> _To do_: Wherever an image appears in the records, exclude it, and reproduce everything else exactly.

=== Input material ===

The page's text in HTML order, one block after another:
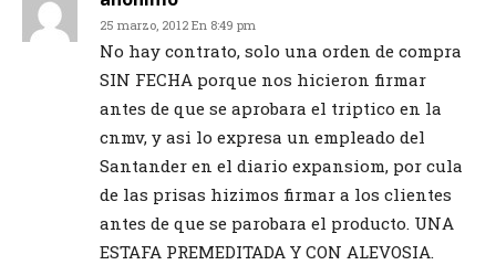
25 marzo, 2012 En 8:49 pm
No hay contrato, solo una orden de compra
SIN FECHA porque nos hicieron firmar
antes de que se aprobara el triptico en la
cnmv, y asi lo expresa un empleado del
Santander en el diario expansiom, por cula
de las prisas hizimos firmar a los clientes
antes de que se parobara el producto. UNA
ESTAFA PREMEDITADA Y CON ALEVOSIA.
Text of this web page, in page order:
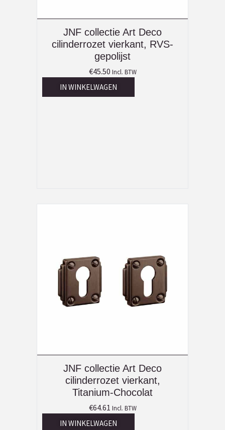
JNF collectie Art Deco
cilinderrozet vierkant, RVS-
gepolijst
€45.50 Incl. BTW
IN WINKELWAGEN
JNF collectie Art Deco
cilinderrozet vierkant,
Titanium-Chocolat
€64.61 Incl. BTW
IN WINKELWAGEN
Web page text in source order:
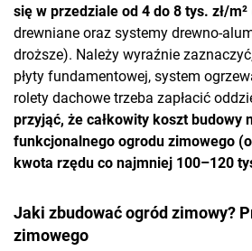
się w przedziale od 4 do 8 tys. zł/m²
drewniane oraz systemy drewno-
droższe). Należy wyraźnie
płyty fundamentowej, system
rolety dachowe trzeba zapłacić
przyjąć, że całkowity koszt budowy
funkcjonalnego ogrodu zimowego
kwota rzędu co najmniej 100–120
Jaki zbudować ogród zimowy?
zimowego
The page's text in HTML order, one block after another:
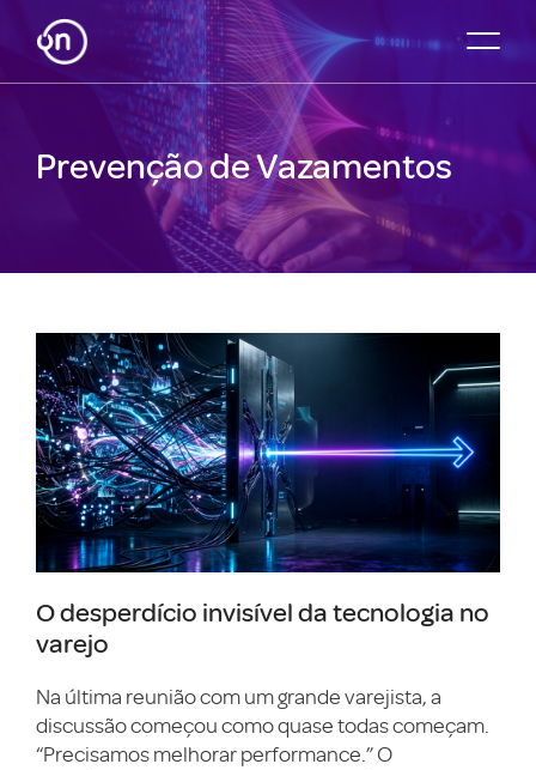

===

> _Written reply_:
The page's text in HTML order, one block after another:
25 marzo, 2012 En 8:49 pm
No hay contrato, solo una orden de compra
SIN FECHA porque nos hicieron firmar
antes de que se aprobara el triptico en la
cnmv, y asi lo expresa un empleado del
Santander en el diario expansiom, por cula
de las prisas hizimos firmar a los clientes
antes de que se parobara el producto. UNA
ESTAFA PREMEDITADA Y CON ALEVOSIA.
Text of this web page, in page order:
JNF collectie Art Deco
cilinderrozet vierkant, RVS-
gepolijst
€45.50 Incl. BTW
IN WINKELWAGEN
JNF collectie Art Deco
cilinderrozet vierkant,
Titanium-Chocolat
€64.61 Incl. BTW
IN WINKELWAGEN
Web page text in source order:
się w przedziale od 4 do 8 tys. zł/m²
drewniane oraz systemy drewno-
droższe). Należy wyraźnie
płyty fundamentowej, system
rolety dachowe trzeba zapłacić
przyjąć, że całkowity koszt budowy
funkcjonalnego ogrodu zimowego
kwota rzędu co najmniej 100–120
Jaki zbudować ogród zimowy?
zimowego
The page's text in HTML order, one block after another:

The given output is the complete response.